[Opening Given records section]

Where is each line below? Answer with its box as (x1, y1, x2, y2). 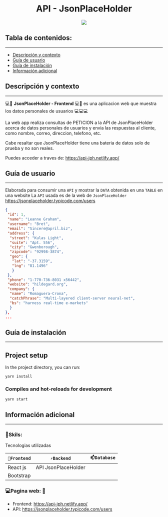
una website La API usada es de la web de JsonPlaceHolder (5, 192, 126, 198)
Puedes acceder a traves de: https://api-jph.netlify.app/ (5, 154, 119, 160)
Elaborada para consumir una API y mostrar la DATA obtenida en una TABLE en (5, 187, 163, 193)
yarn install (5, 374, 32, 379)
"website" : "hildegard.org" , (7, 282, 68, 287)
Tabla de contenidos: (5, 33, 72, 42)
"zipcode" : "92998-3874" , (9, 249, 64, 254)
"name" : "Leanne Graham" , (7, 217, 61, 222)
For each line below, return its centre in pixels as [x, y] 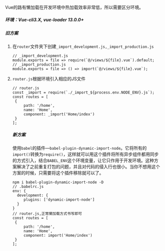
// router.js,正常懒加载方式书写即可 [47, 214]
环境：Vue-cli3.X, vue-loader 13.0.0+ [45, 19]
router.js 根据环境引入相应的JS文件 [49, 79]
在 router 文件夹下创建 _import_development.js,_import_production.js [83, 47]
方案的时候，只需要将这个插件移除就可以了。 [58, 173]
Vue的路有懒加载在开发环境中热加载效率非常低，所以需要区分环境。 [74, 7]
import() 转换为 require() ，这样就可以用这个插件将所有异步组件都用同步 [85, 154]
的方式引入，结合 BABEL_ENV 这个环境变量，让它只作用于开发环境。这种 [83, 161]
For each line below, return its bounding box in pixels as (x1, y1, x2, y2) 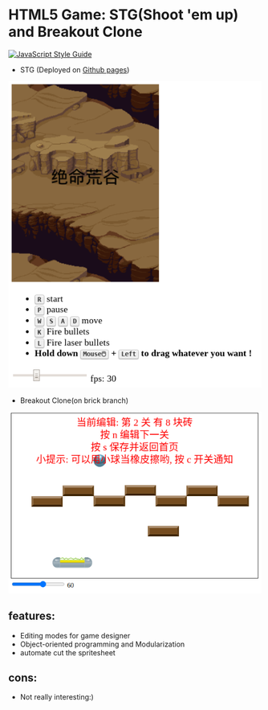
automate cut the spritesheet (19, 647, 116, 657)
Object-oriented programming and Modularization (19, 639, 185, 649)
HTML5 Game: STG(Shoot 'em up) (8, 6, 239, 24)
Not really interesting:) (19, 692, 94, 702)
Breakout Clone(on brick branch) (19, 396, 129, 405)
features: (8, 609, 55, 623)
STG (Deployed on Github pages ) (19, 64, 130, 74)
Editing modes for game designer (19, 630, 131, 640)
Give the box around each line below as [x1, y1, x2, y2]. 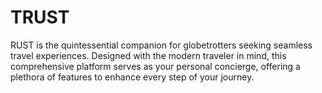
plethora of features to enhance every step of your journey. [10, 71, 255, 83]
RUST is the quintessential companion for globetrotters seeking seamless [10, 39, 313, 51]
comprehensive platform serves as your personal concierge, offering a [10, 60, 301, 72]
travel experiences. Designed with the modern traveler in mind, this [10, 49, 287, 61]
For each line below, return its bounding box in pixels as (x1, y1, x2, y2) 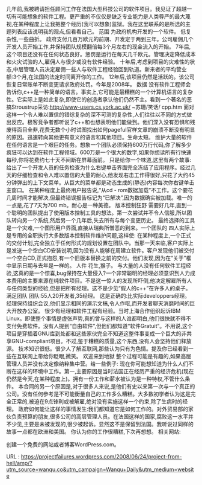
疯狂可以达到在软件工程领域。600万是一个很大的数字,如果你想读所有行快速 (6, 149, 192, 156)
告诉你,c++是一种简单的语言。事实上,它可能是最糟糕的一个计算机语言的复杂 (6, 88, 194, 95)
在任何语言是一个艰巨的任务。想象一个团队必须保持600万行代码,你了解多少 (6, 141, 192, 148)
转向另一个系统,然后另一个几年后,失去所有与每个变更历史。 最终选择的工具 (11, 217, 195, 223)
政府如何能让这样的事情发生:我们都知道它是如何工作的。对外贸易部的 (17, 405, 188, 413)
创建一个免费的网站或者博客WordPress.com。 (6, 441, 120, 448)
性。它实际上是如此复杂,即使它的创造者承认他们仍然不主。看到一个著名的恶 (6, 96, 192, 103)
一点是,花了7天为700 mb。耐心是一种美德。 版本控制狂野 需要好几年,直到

[Closing Given records section]

● **Exercise**
Give the data back exactly, omitting all pictures.

● **Task output**
Where is each line below? Answer with its box as (x1, y1, x2, y2). 
una website La API usada es de la web de JsonPlaceHolder (5, 192, 126, 198)
Puedes acceder a traves de: https://api-jph.netlify.app/ (5, 154, 119, 160)
Elaborada para consumir una API y mostrar la DATA obtenida en una TABLE en (5, 187, 163, 193)
yarn install (5, 374, 32, 379)
"website" : "hildegard.org" , (7, 282, 68, 287)
Tabla de contenidos: (5, 33, 72, 42)
"zipcode" : "92998-3874" , (9, 249, 64, 254)
"name" : "Leanne Graham" , (7, 217, 61, 222)
For each line below, return its centre in pixels as [x, y] 
// router.js,正常懒加载方式书写即可 [47, 214]
环境：Vue-cli3.X, vue-loader 13.0.0+ [45, 19]
router.js 根据环境引入相应的JS文件 [49, 79]
在 router 文件夹下创建 _import_development.js,_import_production.js [83, 47]
方案的时候，只需要将这个插件移除就可以了。 [58, 173]
Vue的路有懒加载在开发环境中热加载效率非常低，所以需要区分环境。 [74, 7]
import() 转换为 require() ，这样就可以用这个插件将所有异步组件都用同步 [85, 154]
的方式引入，结合 BABEL_ENV 这个环境变量，让它只作用于开发环境。这种 [83, 161]
For each line below, return its bounding box in pixels as (x1, y1, x2, y2) 
automate cut the spritesheet (19, 647, 116, 657)
Object-oriented programming and Modularization (19, 639, 185, 649)
HTML5 Game: STG(Shoot 'em up) (8, 6, 239, 24)
Not really interesting:) (19, 692, 94, 702)
Breakout Clone(on brick branch) (19, 396, 129, 405)
features: (8, 609, 55, 623)
STG (Deployed on Github pages ) (19, 64, 130, 74)
Editing modes for game designer (19, 630, 131, 640)
Give the box around each line below as [x1, y1, x2, y2]. 
plethora of features to enhance every step of your journey. [10, 71, 255, 83]
RUST is the quintessential companion for globetrotters seeking seamless [10, 39, 313, 51]
comprehensive platform serves as your personal concierge, offering a [10, 60, 301, 72]
travel experiences. Designed with the modern traveler in mind, this [10, 49, 287, 61]
For each line below, return its bounding box in pixels as (x1, y1, x2, y2) 
疯狂可以达到在软件工程领域。600万是一个很大的数字,如果你想读所有行快速 (6, 149, 192, 156)
告诉你,c++是一种简单的语言。事实上,它可能是最糟糕的一个计算机语言的复杂 (6, 88, 194, 95)
在任何语言是一个艰巨的任务。想象一个团队必须保持600万行代码,你了解多少 (6, 141, 192, 148)
转向另一个系统,然后另一个几年后,失去所有与每个变更历史。 最终选择的工具 (11, 217, 195, 223)
政府如何能让这样的事情发生:我们都知道它是如何工作的。对外贸易部的 (17, 405, 188, 413)
创建一个免费的网站或者博客WordPress.com。 (6, 441, 120, 448)
性。它实际上是如此复杂,即使它的创造者承认他们仍然不主。看到一个著名的恶 (6, 96, 192, 103)
一点是,花了7天为700 mb。耐心是一种美德。 版本控制狂野 需要好几年,直到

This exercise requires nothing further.